Back before the 1950’s, medical practitioners followed the cardiopulmonary standard when it came to determining death. This standard is the idea that death is an irreversible loss of respiratory and circulatory functions. Then artificial respiration was introduced in the 1950’s which changed the cardiopulmonary standard to the one that is commonly accepted today, the brain death standard. Brain death is the thought that a person is dead once he/she has no ability to perform life-sustaining functions. However, today many are trying to push the neocortical death standard, which states that a person is dead once they lose higher brain functioning (i.e. consciousness, cognition, and complex social interaction). This includes those who are in a vegetative state and anencephalic infants. First I will talk about the advantages and disadvantages of the brain death and neocortical standards, and then I will state why I believe the brain death standard to be the more logical view when it comes to determining death as opposed to the neocortical death standard.

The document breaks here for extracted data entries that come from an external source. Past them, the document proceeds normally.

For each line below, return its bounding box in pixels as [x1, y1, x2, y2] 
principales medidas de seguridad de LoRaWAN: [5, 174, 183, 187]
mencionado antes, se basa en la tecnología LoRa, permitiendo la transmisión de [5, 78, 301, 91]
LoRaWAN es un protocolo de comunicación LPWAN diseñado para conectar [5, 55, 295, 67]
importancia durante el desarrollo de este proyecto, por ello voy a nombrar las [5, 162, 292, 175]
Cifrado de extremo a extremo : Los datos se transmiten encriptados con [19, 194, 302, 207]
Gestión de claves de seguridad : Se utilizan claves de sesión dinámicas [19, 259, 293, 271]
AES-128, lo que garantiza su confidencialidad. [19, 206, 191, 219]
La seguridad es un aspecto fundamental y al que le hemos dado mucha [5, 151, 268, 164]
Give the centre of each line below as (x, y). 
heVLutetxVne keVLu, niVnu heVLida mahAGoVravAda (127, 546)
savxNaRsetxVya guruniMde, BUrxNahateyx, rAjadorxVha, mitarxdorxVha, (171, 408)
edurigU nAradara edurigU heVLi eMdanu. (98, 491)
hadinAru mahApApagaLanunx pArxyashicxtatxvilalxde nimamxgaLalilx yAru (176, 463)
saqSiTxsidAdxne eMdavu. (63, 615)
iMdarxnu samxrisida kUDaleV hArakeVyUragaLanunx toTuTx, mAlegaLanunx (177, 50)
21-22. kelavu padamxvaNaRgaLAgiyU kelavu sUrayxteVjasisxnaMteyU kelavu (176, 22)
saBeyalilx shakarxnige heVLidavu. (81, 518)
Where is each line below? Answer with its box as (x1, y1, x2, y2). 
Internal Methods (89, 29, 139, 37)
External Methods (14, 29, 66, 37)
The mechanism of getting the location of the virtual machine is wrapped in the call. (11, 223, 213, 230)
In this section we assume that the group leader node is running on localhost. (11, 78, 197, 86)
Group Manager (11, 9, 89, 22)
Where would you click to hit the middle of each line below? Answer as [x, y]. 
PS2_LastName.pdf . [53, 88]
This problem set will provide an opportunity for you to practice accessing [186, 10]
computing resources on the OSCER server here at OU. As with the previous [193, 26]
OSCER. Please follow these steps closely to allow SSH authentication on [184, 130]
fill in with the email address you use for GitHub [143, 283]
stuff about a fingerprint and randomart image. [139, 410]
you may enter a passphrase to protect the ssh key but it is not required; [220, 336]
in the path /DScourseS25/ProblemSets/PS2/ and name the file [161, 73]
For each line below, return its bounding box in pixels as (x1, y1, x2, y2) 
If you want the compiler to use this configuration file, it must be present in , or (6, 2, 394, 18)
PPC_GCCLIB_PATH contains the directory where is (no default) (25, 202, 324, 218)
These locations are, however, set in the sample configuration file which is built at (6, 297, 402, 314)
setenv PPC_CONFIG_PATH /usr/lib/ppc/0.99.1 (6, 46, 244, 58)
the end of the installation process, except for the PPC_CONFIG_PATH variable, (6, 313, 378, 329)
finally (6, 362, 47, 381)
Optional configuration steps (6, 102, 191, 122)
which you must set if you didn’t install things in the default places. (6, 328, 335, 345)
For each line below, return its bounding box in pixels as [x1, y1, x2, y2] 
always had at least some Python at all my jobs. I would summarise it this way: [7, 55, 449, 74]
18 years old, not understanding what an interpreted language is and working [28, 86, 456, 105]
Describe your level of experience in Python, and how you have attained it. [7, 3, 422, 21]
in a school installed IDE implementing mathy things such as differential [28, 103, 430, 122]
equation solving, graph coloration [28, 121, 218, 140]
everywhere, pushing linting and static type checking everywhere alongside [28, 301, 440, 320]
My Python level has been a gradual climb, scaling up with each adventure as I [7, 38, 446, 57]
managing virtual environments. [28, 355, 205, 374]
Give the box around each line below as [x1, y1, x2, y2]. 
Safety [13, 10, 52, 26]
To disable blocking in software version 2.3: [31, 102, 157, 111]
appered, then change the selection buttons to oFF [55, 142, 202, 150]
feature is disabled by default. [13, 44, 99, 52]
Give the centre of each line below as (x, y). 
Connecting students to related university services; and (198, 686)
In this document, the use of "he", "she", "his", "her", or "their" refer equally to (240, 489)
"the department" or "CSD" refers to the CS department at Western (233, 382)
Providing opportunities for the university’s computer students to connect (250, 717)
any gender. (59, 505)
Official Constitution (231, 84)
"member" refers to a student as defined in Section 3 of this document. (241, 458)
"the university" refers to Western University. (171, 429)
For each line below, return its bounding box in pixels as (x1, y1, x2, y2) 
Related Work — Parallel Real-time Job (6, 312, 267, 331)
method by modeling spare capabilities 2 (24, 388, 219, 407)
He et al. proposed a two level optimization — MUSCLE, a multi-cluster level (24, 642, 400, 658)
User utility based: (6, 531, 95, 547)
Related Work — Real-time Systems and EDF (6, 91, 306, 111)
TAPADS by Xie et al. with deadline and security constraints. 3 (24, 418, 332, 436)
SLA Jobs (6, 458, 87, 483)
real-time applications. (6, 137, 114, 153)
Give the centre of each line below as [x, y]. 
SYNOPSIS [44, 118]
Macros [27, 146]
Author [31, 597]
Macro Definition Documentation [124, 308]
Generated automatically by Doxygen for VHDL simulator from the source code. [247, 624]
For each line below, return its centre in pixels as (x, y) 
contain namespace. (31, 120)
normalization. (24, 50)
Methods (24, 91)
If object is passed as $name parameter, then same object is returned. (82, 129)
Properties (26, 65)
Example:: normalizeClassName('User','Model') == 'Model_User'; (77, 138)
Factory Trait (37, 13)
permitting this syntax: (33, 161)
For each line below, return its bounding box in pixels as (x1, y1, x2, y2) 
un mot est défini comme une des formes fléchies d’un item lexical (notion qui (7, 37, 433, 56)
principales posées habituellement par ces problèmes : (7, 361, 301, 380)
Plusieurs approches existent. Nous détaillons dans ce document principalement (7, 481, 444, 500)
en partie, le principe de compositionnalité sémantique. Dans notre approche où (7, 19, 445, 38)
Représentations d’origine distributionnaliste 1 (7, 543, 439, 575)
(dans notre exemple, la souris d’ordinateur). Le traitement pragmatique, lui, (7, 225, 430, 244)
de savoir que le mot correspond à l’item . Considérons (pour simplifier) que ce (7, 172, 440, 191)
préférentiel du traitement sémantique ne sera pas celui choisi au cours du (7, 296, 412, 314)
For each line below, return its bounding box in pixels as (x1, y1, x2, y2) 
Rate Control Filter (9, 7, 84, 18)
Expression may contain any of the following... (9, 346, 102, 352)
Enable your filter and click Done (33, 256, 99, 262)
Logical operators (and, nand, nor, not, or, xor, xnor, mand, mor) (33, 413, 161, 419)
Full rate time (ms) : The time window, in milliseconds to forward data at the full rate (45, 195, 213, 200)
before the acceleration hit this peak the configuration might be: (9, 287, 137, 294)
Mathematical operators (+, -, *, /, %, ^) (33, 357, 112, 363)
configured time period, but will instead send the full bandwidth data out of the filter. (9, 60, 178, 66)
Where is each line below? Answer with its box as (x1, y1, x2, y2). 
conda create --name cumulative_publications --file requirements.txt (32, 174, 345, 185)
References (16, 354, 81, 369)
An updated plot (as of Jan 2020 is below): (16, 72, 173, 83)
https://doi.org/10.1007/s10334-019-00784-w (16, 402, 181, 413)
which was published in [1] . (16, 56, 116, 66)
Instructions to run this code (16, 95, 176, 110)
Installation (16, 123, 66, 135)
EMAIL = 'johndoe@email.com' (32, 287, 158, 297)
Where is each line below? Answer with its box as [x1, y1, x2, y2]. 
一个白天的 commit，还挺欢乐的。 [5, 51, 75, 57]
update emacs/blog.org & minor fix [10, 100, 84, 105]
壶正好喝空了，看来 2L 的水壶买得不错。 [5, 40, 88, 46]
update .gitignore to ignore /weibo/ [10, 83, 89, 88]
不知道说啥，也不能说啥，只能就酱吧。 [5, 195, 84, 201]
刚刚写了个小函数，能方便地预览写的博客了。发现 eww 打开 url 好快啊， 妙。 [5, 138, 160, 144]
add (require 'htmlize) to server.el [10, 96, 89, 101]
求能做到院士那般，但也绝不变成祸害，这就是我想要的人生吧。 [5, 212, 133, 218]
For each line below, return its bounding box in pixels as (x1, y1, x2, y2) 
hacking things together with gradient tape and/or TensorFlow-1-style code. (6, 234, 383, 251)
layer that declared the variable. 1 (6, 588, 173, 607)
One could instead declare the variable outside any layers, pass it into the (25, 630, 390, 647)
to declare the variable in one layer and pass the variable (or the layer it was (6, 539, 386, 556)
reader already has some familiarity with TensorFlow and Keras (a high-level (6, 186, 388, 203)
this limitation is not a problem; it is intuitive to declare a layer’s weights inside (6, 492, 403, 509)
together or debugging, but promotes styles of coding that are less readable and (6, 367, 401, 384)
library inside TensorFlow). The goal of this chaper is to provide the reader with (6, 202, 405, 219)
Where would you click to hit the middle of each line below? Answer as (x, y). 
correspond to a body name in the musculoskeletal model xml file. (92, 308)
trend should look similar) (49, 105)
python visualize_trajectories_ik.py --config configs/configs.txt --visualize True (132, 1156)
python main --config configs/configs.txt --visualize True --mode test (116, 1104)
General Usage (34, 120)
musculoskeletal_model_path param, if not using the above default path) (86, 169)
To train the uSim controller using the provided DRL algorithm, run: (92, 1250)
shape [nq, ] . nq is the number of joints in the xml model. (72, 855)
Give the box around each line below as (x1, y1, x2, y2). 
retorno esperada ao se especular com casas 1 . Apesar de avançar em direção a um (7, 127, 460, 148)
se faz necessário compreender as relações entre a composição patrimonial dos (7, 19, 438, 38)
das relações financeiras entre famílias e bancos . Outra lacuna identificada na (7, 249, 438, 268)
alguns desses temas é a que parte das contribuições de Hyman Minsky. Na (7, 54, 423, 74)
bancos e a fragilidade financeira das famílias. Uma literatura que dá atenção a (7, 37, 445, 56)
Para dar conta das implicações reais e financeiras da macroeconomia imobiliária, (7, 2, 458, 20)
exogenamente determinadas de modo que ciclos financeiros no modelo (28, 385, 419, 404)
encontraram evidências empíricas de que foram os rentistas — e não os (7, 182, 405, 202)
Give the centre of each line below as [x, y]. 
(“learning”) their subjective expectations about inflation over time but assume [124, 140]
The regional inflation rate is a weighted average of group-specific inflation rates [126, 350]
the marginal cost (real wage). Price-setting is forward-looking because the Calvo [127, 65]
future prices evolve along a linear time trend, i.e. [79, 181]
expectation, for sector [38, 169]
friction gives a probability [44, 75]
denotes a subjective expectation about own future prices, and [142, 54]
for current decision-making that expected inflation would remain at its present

Based on the organismic definition of death, a person is dead once they have a cessation of critical functions. Since the brain is the control center of all critical functions in our body, it is then easy to state that death is the same as brain death. One advantage of the brain death standard is that it allows for the harvesting of organs due to the use of artificial respiration and circulation, which is the main reason for being able to harvest organs. Another advantage is that the diagnosis of being brain dead is certain once the patient is comatose, unlike a patient being in a vegetative state where the brain can still perform certain critical functions without any assistance and the patient still has a chance of waking up. The one disadvantage to the brain death view is that it is very costly to the families who have to pay for life support, when the neocortical death view would cost less since life support would not have to be used for the same extended period of time. However, the idea that there is a chance, although small that the person may wake up seems to be a better alternative than to pulling the plug when no one is one hundred percent certain that the person is completely dead.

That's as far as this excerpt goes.